Many products require less energy today than 20 years ago. Light bulbs may seem benign until you calculate billions of light bulbs across the country burning less energy than they did. Plus newer light bulbs last much longer and produce less waste going to landfills. Again, people are willing to pay considerably more for cutting edge LED bulbs rather than even CFC bulbs. I haven't gone that way yet because I don't like the lumen output. That is improving. Even with CFC bulbs, you can pretty much light your entire house for the energy it once took to light one room. TV's use less energy. Computers. More tablets being used then full PC's. More people use speakers hooked to computers or tablets, requiring less energy than stereo systems once did.

More investment has been made to graduate toward renewable and cleaner energy sources. Wind, solar, natural gas and clean coal plants. 

Billions of dollars have been spent on infrastructure and billions more already committed on natural gas production. Plus many processes have been automated. Once the systems are in place, it takes very little investment to keep them going.

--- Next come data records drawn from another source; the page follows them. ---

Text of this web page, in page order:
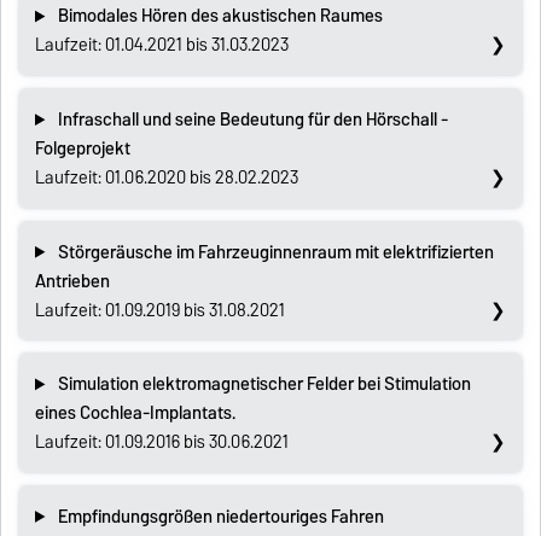
Bimodales Hören des akustischen Raumes
Laufzeit: 01.04.2021 bis 31.03.2023
Infraschall und seine Bedeutung für den Hörschall -
Folgeprojekt
Laufzeit: 01.06.2020 bis 28.02.2023
Störgeräusche im Fahrzeuginnenraum mit elektrifizierten
Antrieben
Laufzeit: 01.09.2019 bis 31.08.2021
Simulation elektromagnetischer Felder bei Stimulation
eines Cochlea-Implantats.
Laufzeit: 01.09.2016 bis 30.06.2021
Empfindungsgrößen niedertouriges Fahren
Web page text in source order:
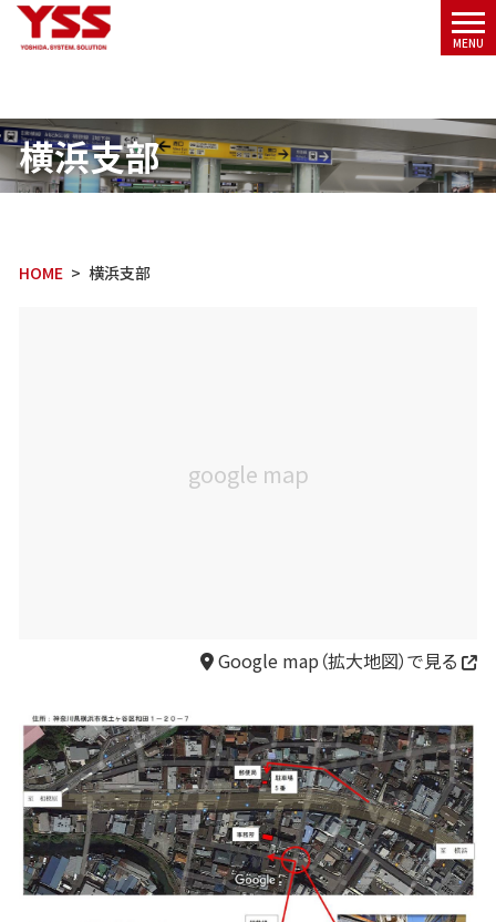
横浜支部
HOME 横浜支部
Google map（拡大地図）で見る
メニ
MENU
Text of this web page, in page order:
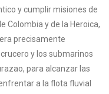
y cumplir misiones de
Colombia y de la Heroica,
precisamente
y los submarinos
para alcanzar las
a la flota fluvial
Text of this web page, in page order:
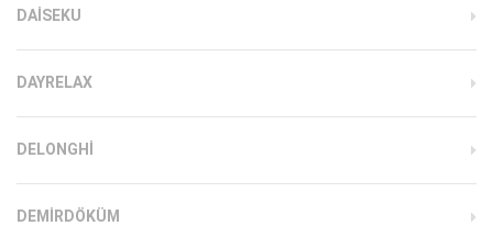
DAISEKU
DAYRELAX
DELONGHI
DEMIRDÖKÜM
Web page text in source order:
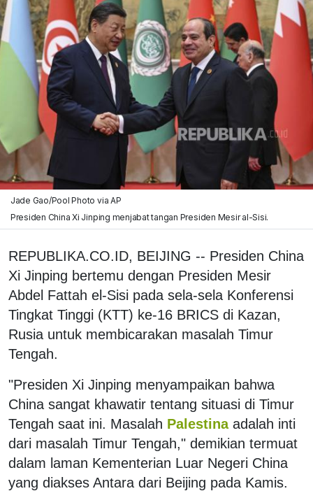
Jade Gao/Pool Photo via AP
Presiden China Xi Jinping menjabat tangan Presiden Mesir al-Sisi.
REPUBLIKA.CO.ID, BEIJING -- Presiden China
Xi Jinping bertemu dengan Presiden Mesir
Abdel Fattah el-Sisi pada sela-sela Konferensi
Tingkat Tinggi (KTT) ke-16 BRICS di Kazan,
Rusia untuk membicarakan masalah Timur
Tengah.
"Presiden Xi Jinping menyampaikan bahwa
China sangat khawatir tentang situasi di Timur
Tengah saat ini. Masalah Palestina adalah inti
dari masalah Timur Tengah," demikian termuat
dalam laman Kementerian Luar Negeri China
yang diakses Antara dari Beijing pada Kamis.
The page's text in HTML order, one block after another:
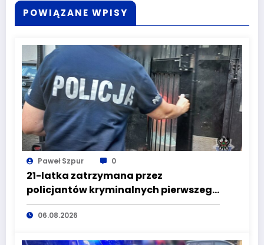
POWIĄZANE WPISY
Paweł Szpur 0
21-latka zatrzymana przez
policjantów kryminalnych pierwszego
komisariatu za kradzieże sklepowe
06.08.2026
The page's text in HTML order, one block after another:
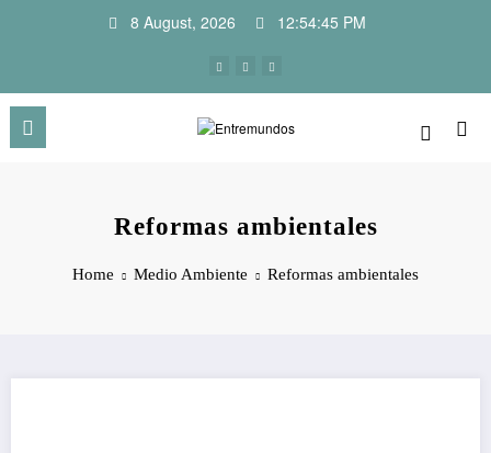
8 August, 2026 12:54:45 PM
Reformas ambientales
Home Medio Ambiente Reformas ambientales

Billions more have been and will continue to be spent on individuals and companies for solar and wind power. Partly for public image and partly because (no matter how low oil goes) it makes sense to pay one time for system which will produce power at no cost at all once installed. In some cases, those systems can actually produce a profit by selling excess power back to the utility companies. 

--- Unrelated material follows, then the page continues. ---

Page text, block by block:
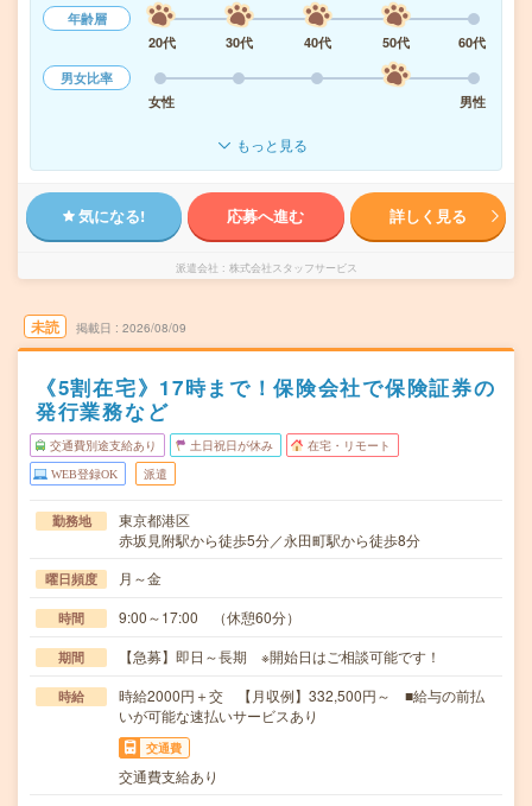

I cannot say that the tactics being used by OPEC will have no effect at all. However, definitely not the effect they are counting on. They are using tactics which did work when they were competing with the US simply trying to produce oil. It also worked when people were addicted to large vehicles and cheap oil. 

If the US government is wise, they will invest money to build massive reserves as the oil prices decrease. Use that as a buffer. 

For one thing, as oil prices decrease, profit margins rise. The less consumers spend on gas and oil, the more they spend on other things. The less oil being used for vehicles, the more can be used for other products, like plastics. The end result will be improved economies across the globe. Nobody is going to want to go backward. 

Once oil reserves reach a certain point, the only tactic OPEC would be able to use would be to destroy their reserves to drive prices back up. Doing that would bring first political and then military action from other countries because of the global environmental effects.

End result is that the UAE is signing their death warrant. At least, economically. Personally, I'm okay with that. They've had a good run of around 40 years. They have failed to read the signs, plan ahead and adapt to change. Their fall will be of their own doing and their own choice. Rather than changing and keeping up, they are trying to force the world to remain dependent on them, on increasingly outdated technologies. Blind to the fact that the world is moving on without them. 

It's far past time for this to occur.